- _What to work on_
A bare number is all that is needed: how many lines below contain the string "commit"?

- _Supplied information_
__________________________________________________
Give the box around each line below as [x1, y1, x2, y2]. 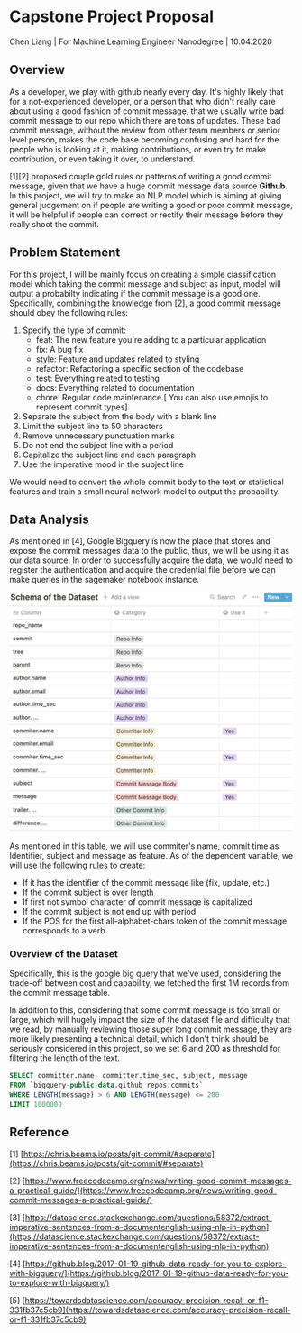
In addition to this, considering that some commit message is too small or [9, 1004, 281, 1016]
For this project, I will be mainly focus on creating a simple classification [9, 269, 277, 280]
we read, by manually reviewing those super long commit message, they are [9, 1024, 293, 1034]
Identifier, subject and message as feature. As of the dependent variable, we [9, 850, 294, 860]
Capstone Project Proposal [9, 6, 215, 27]
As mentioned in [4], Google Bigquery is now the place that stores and [9, 536, 270, 547]
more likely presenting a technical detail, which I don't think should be [9, 1033, 269, 1043]
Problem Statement [9, 245, 121, 261]
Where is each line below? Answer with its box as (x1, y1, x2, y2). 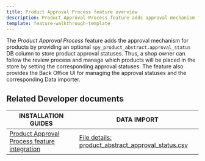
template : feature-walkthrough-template (6, 20, 111, 26)
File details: (79, 134, 112, 142)
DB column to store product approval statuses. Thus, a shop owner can (6, 50, 185, 57)
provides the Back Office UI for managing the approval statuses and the (6, 70, 187, 77)
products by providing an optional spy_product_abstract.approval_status (6, 43, 191, 51)
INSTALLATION (19, 112, 64, 120)
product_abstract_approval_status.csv (79, 141, 188, 149)
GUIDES (29, 120, 53, 128)
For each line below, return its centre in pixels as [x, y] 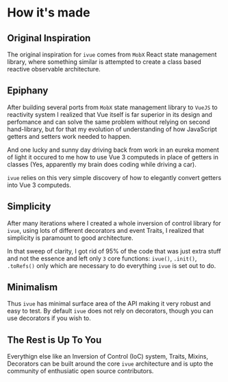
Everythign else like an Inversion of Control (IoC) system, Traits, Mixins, [108, 357]
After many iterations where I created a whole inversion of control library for [114, 223]
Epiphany [28, 91]
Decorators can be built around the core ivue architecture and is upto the [110, 364]
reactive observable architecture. [54, 69]
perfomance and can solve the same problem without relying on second [109, 122]
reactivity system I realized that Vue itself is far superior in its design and [110, 114]
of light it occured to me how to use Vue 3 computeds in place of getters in [113, 157]
__________________________________________________
- _Response below_
2